Duties . Officer shall perform the duties of GVP
Renewable Products Division or shall serve in such other
capacity and with such other duties for Employer as Employer shall
from time to time prescribe. Officer shall perform all such duties
with diligence and thoroughness. Officer shall be subject to and
comply with all rules, policies, procedures, supervision and
direction of Employer in all matters related to the performance of
Officer’s duties.
2.
Term of Employment . The term of employment hereunder shall
be for a period of five ( 5 ) years, commencing on
the Effective Date and terminating on the fifth
anniversary of the
Effective Date, unless terminated prior thereto in accordance with
the provisions of this Agreement (the period from the Effective
Date to the earlier of the fifth anniversary of the
Effective Date or any earlier termination of employment is referred
to herein as the “Period of Employment”).
Notwithstanding the expiration of the Period of Employment,
regardless of the reason, and in addition to other obligations that
survive the Period of Employment, the obligations of Officer under
Sections 8 (b), (c), (d), (e), (f), (g), (h), and (i) shall
continue in effect after the Period of Employment for the time
periods specified in these sections.
3.
Compensation . For the services to be performed hereunder,
Officer shall be compensated by Employer during the Period of
Employment at the rate of not less than Three hundred
eighty-five thousand dollars and 00/100 ($ 385,000.00 )
per year payable in accordance with Employer’s payroll
practices, and in addition may receive awards under
Employer’s annual bonus plan then in effect, subject to the
discretion of the senior management of Employer.

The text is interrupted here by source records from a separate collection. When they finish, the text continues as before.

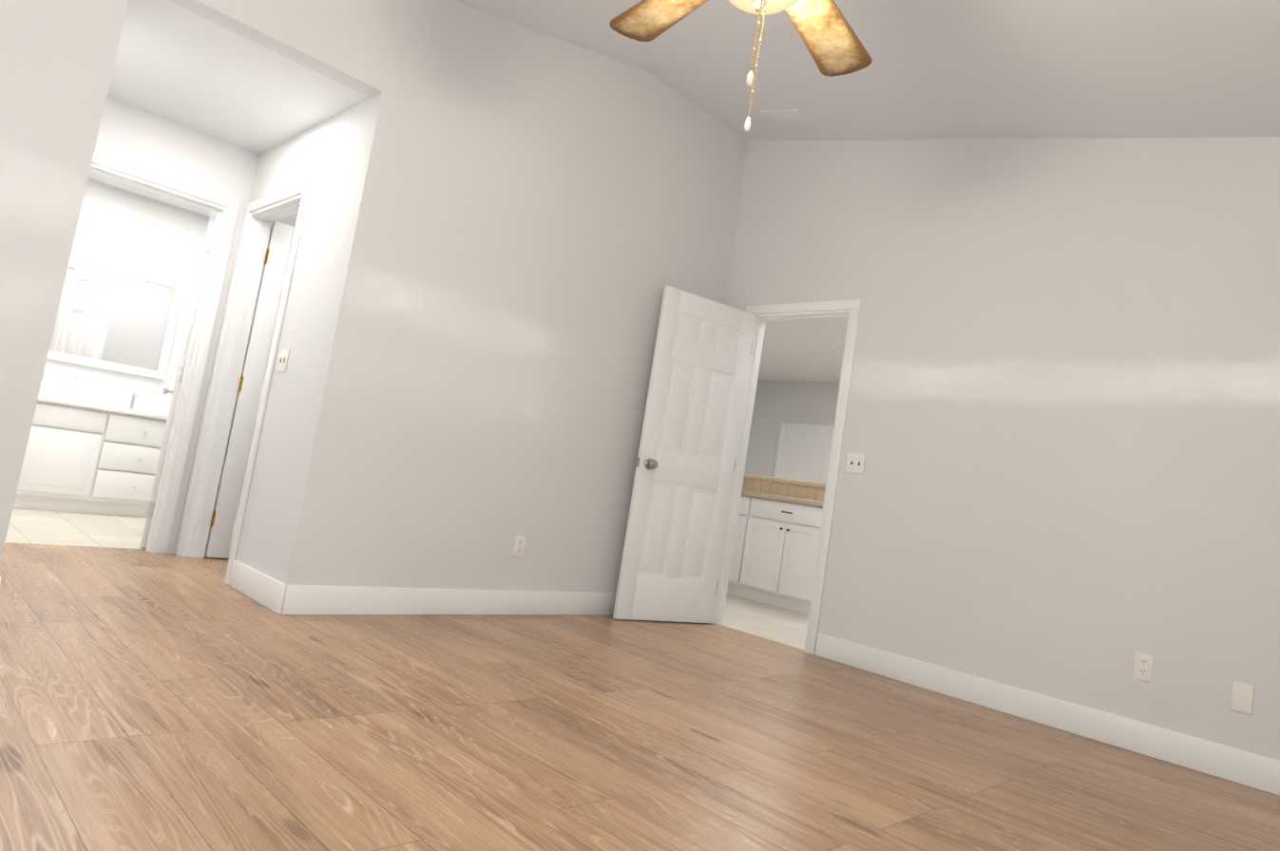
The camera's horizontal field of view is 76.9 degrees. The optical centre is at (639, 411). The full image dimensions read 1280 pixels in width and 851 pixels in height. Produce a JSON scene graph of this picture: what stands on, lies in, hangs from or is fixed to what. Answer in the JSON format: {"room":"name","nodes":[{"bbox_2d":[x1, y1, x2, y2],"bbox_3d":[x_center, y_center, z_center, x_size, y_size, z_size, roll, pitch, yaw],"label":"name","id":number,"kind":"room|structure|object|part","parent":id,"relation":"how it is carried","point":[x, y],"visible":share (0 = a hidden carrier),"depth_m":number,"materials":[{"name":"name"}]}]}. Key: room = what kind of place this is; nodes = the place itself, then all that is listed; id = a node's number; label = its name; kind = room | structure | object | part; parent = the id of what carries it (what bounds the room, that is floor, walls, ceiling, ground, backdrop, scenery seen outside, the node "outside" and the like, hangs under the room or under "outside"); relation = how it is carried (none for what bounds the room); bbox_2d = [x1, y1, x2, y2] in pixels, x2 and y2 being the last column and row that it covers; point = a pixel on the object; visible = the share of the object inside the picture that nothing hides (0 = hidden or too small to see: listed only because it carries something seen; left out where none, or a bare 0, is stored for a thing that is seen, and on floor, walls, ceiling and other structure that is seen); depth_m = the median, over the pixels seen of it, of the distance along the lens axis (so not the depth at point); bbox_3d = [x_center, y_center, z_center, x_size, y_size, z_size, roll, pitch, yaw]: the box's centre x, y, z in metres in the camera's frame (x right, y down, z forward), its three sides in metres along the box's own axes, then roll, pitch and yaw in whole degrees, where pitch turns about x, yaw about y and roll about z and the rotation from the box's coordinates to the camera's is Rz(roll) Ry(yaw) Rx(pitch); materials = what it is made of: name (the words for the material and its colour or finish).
{"room":"empty bedroom","nodes":[
{"label":"empty bedroom","id":0,"kind":"room"},
{"bbox_2d":[41,178,210,402],"bbox_3d":[-4.113,-0.573,6.269,0.120,2.600,3.740,4,-8,45],"label":"wall","id":1,"kind":"structure","parent":0,"point":[126,229],"depth_m":6.31,"materials":[{"name":"paint"}]},
{"bbox_2d":[38,381,170,414],"bbox_3d":[-4.134,-0.107,6.173,0.020,0.100,2.020,4,-8,45],"label":"backsplash","id":2,"kind":"structure","parent":1,"relation":"attached to","point":[64,391],"depth_m":6.17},
{"bbox_2d":[46,253,184,380],"bbox_3d":[-4.142,-0.743,6.125,0.030,0.800,1.100,4,-8,45],"label":"bathroom mirror","id":3,"kind":"object","parent":1,"relation":"attached to","point":[109,316],"visible":0.58,"depth_m":6.22,"materials":[{"name":"white mirror"}]},
{"bbox_2d":[88,171,210,217],"bbox_3d":[-3.171,-1.706,5.611,2.040,0.120,3.500,4,-8,45],"label":"ceiling","id":4,"kind":"structure","parent":0,"point":[108,181],"depth_m":6.24,"materials":[{"name":"paint"}]},
{"bbox_2d":[94,95,297,554],"bbox_3d":[-2.477,-0.449,4.853,0.120,2.600,5.390,4,-8,45],"label":"wall","id":5,"kind":"structure","parent":0,"point":[138,137],"depth_m":4.64,"materials":[{"name":"paint"}]},
{"bbox_2d":[140,210,216,547],"bbox_3d":[-2.886,-0.206,5.069,0.050,2.020,0.776,12,-6,-29],"label":"bathroom door","id":6,"kind":"structure","parent":5,"relation":"in","point":[164,444],"depth_m":4.74,"materials":[{"name":"white wood"}]},
{"bbox_2d":[162,385,173,394],"bbox_3d":[-3.072,-0.128,5.346,0.112,0.066,0.166,4,-8,45],"label":"faucet","id":7,"kind":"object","parent":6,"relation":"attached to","point":[165,390],"depth_m":5.29,"materials":[{"name":"silver metal"}]},
{"bbox_3d":[-2.701,-0.208,4.747,0.021,1.690,0.046,4,-8,45],"label":"bathroom door hinges","id":8,"kind":"part","parent":6,"relation":"part of","materials":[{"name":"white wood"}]},
{"bbox_2d":[235,97,370,579],"bbox_3d":[-1.924,-0.415,4.297,1.450,2.600,0.120,4,-8,45],"label":"wall","id":9,"kind":"structure","parent":0,"point":[323,157],"depth_m":3.94,"materials":[{"name":"paint"}]},
{"bbox_2d":[89,152,311,585],"bbox_3d":[-2.513,-0.261,4.192,1.057,2.097,1.064,4,-8,45],"label":"door frame","id":10,"kind":"structure","parent":9,"relation":"attached to","point":[262,215],"depth_m":4.67,"materials":[{"name":"white wood"}]},
{"bbox_2d":[210,248,269,527],"bbox_3d":[-2.362,-0.153,4.765,0.048,1.690,0.014,4,-8,45],"label":"closet door hinges","id":11,"kind":"object","parent":9,"relation":"attached to","point":[239,390],"visible":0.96,"depth_m":4.76,"materials":[{"name":"gold metal"}]},
{"bbox_2d":[205,221,295,558],"bbox_3d":[-2.074,-0.083,5.025,0.062,2.020,0.786,4,-8,45],"label":"closet door","id":12,"kind":"structure","parent":9,"relation":"in","point":[238,448],"depth_m":4.78,"materials":[{"name":"white wood"}]},
{"bbox_2d":[228,559,281,611],"bbox_3d":[-1.798,0.811,3.768,0.633,0.130,0.016,4,-8,45],"label":"baseboard","id":13,"kind":"structure","parent":9,"relation":"attached to","point":[251,582],"depth_m":3.75,"materials":[{"name":"white wood"}]},
{"bbox_2d":[276,348,290,371],"bbox_3d":[-1.783,-0.256,4.019,0.116,0.116,0.015,4,-8,45],"label":"light switch","id":14,"kind":"object","parent":9,"relation":"attached to","point":[283,358],"visible":1,"depth_m":4.01,"materials":[{"name":"white plastic"}]},
{"bbox_2d":[0,0,748,614],"bbox_3d":[-1.303,-0.849,3.780,0.120,3.550,5.390,4,-8,45],"label":"wall","id":15,"kind":"structure","parent":0,"point":[536,222],"depth_m":4.08,"materials":[{"name":"paint"}]},
{"bbox_2d":[273,582,616,614],"bbox_3d":[-0.650,1.055,4.447,0.018,0.130,2.646,4,-8,45],"label":"baseboard","id":16,"kind":"structure","parent":15,"relation":"attached to","point":[298,600],"depth_m":4.04,"materials":[{"name":"white wood"}]},
{"bbox_2d":[512,535,526,557],"bbox_3d":[-0.661,0.740,4.417,0.010,0.116,0.070,4,-8,45],"label":"electrical outlet","id":17,"kind":"object","parent":15,"relation":"attached to","point":[519,546],"visible":1,"depth_m":4.41,"materials":[{"name":"white plastic"}]},
{"bbox_2d":[0,508,1279,850],"bbox_3d":[0.744,1.543,6.074,9.050,0.100,12.270,4,-8,45],"label":"floor","id":18,"kind":"structure","parent":0,"point":[160,702],"depth_m":2.51,"materials":[{"name":"brown wood"}]},
{"bbox_2d":[13,399,167,517],"bbox_3d":[-4.010,0.357,5.932,0.576,0.740,2.000,4,-8,45],"label":"bathroom vanity","id":19,"kind":"object","parent":18,"relation":"on","point":[90,451],"depth_m":5.70,"materials":[{"name":"white wood"}]},
{"bbox_2d":[38,395,168,418],"bbox_3d":[-3.950,-0.026,5.969,0.576,0.040,2.020,4,-8,45],"label":"countertop","id":20,"kind":"structure","parent":19,"relation":"on","point":[56,397],"depth_m":5.77,"materials":[{"name":"white stone"}]},
{"bbox_2d":[726,496,757,597],"bbox_3d":[0.811,1.187,7.363,0.930,0.860,0.605,4,-8,45],"label":"base cabinet","id":21,"kind":"object","parent":18,"relation":"on","point":[745,518],"depth_m":6.90,"materials":[{"name":"white wood"}]},
{"bbox_2d":[742,496,822,614],"bbox_3d":[1.356,1.221,6.809,0.885,0.860,0.605,4,-8,45],"label":"base cabinet","id":22,"kind":"object","parent":18,"relation":"on","point":[775,544],"depth_m":6.59,"materials":[{"name":"white wood"}]},
{"bbox_2d":[741,489,823,508],"bbox_3d":[0.873,0.743,7.397,2.480,0.040,0.625,4,-8,45],"label":"countertop","id":23,"kind":"structure","parent":22,"relation":"on","point":[744,492],"depth_m":6.69,"materials":[{"name":"beige stone"}]},
{"bbox_2d":[743,474,825,489],"bbox_3d":[1.211,0.653,7.718,2.490,0.040,0.340,4,-8,45],"label":"backsplash","id":24,"kind":"structure","parent":22,"relation":"on","point":[747,478],"depth_m":7.38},
{"bbox_2d":[107,0,1279,153],"bbox_3d":[-0.096,-1.955,2.851,5.940,1.141,5.390,4,-8,45],"label":"ceiling","id":25,"kind":"structure","parent":0,"point":[940,69],"depth_m":3.80,"materials":[{"name":"paint"}]},
{"bbox_2d":[609,0,872,132],"bbox_3d":[0.356,-1.323,2.305,1.296,1.091,1.305,4,-8,45],"label":"ceiling fan","id":26,"kind":"object","parent":25,"relation":"hanging from","point":[832,43],"visible":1,"depth_m":2.65,"materials":[{"name":"brown"}]},
{"bbox_3d":[0.100,-1.319,2.611,0.180,0.006,0.506,5,-5,-37],"label":"blade","id":27,"kind":"part","parent":26,"relation":"part of","materials":[{"name":"brown wood"}]},
{"bbox_3d":[0.343,-1.206,2.261,0.308,0.126,0.308,4,-8,45],"label":"lamp shade","id":28,"kind":"part","parent":26,"relation":"part of","materials":[{"name":"beige glass"}]},
{"bbox_3d":[0.597,-1.240,2.619,0.180,0.006,0.506,-2,-13,34],"label":"blade","id":29,"kind":"part","parent":26,"relation":"part of","materials":[{"name":"brown wood"}]},
{"bbox_2d":[759,108,812,122],"bbox_3d":[0.898,-1.825,4.977,0.296,0.070,0.160,4,-8,45],"label":"ceiling vent","id":30,"kind":"object","parent":25,"relation":"in","point":[797,115],"visible":1,"depth_m":4.96,"materials":[{"name":"white metal"}]},
{"bbox_2d":[744,381,840,483],"bbox_3d":[4.642,0.830,9.816,8.970,3.200,0.120,4,-8,45],"label":"wall","id":31,"kind":"structure","parent":0,"point":[776,404],"depth_m":12.35,"materials":[{"name":"paint"}]},
{"bbox_2d":[773,422,833,484],"bbox_3d":[2.321,1.224,11.930,0.900,2.100,0.030,4,-8,45],"label":"mirror","id":32,"kind":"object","parent":31,"relation":"attached to","point":[803,452],"depth_m":11.97,"materials":[{"name":"white mirror"}]},
{"bbox_2d":[757,318,848,382],"bbox_3d":[2.783,-0.882,7.796,8.850,0.120,5.880,4,-8,45],"label":"ceiling","id":33,"kind":"structure","parent":0,"point":[804,351],"depth_m":9.90,"materials":[{"name":"paint"}]},
{"bbox_2d":[725,136,1279,761],"bbox_3d":[2.106,-0.292,4.017,4.370,3.550,0.120,4,-8,45],"label":"wall","id":34,"kind":"structure","parent":0,"point":[1061,429],"depth_m":3.93,"materials":[{"name":"paint"}]},
{"bbox_2d":[612,286,756,623],"bbox_3d":[0.303,0.291,5.043,0.735,2.020,0.035,12,-6,-33],"label":"door","id":35,"kind":"structure","parent":34,"relation":"in","point":[672,554],"depth_m":5.01,"materials":[{"name":"white wood"}]},
{"bbox_2d":[636,458,657,469],"bbox_3d":[0.035,0.313,4.861,0.166,0.066,0.108,4,-8,45],"label":"door knob","id":36,"kind":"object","parent":35,"relation":"attached to","point":[650,464],"depth_m":4.83,"materials":[{"name":"silver metal"}]},
{"bbox_2d":[709,299,861,655],"bbox_3d":[0.903,0.356,5.056,0.856,2.097,0.152,4,-8,45],"label":"door frame","id":37,"kind":"structure","parent":34,"relation":"attached to","point":[836,309],"depth_m":4.99,"materials":[{"name":"white wood"}]},
{"bbox_2d":[845,452,865,474],"bbox_3d":[1.239,0.296,4.639,0.116,0.116,0.015,4,-8,45],"label":"light switch","id":38,"kind":"object","parent":34,"relation":"attached to","point":[855,463],"visible":1,"depth_m":4.64,"materials":[{"name":"white plastic"}]},
{"bbox_2d":[814,632,1279,796],"bbox_3d":[2.116,1.398,3.487,3.156,0.130,0.014,4,-8,45],"label":"baseboard","id":39,"kind":"structure","parent":34,"relation":"attached to","point":[1247,769],"depth_m":3.65,"materials":[{"name":"white wood"}]},
{"bbox_2d":[1132,651,1153,683],"bbox_3d":[2.182,1.109,3.496,0.070,0.116,0.010,4,-8,45],"label":"electrical outlet","id":40,"kind":"object","parent":34,"relation":"attached to","point":[1143,667],"visible":1,"depth_m":3.49,"materials":[{"name":"white plastic"}]},
{"bbox_2d":[1230,681,1254,715],"bbox_3d":[2.424,1.154,3.245,0.070,0.116,0.008,4,-8,45],"label":"wall plate","id":41,"kind":"object","parent":34,"relation":"attached to","point":[1242,698],"visible":1,"depth_m":3.24,"materials":[{"name":"white plastic"}]}
]}

Such compensation
will be subject to review from time to time when salaries of other
officers and managers of Employer are reviewed for consideration of
increases thereof.
4.
Participation in Benefit Programs . Officer shall be
entitled to participate in any benefit programs generally
applicable to officers of Employer adopted by Employer from time to
time.
5.
Limitation on Outside Activities . Officer shall devote full
employment energies, interest, abilities and time to the
performance of Officer’s obligations hereunder and shall not,
without the written consent of the Chief Executive Officer or the
General Counsel of the Employer, render to others any service of
any kind or engage in any activity which conflicts or interferes
with the performance of Officer’s duties
hereunder.
6.
Ownership of Officer’s Inventions
. All ideas, inventions, and other
developments or improvements conceived by Officer, alone or with
others, during Officer’s Period of Employment, whether or not
during working hours, (i) that are within the scope of the business
operations of Employer, (ii) that were developed at the direction
of the Employer, or (iii) that relate to any of the work or
projects of the Employer, are the exclusive property of Employer.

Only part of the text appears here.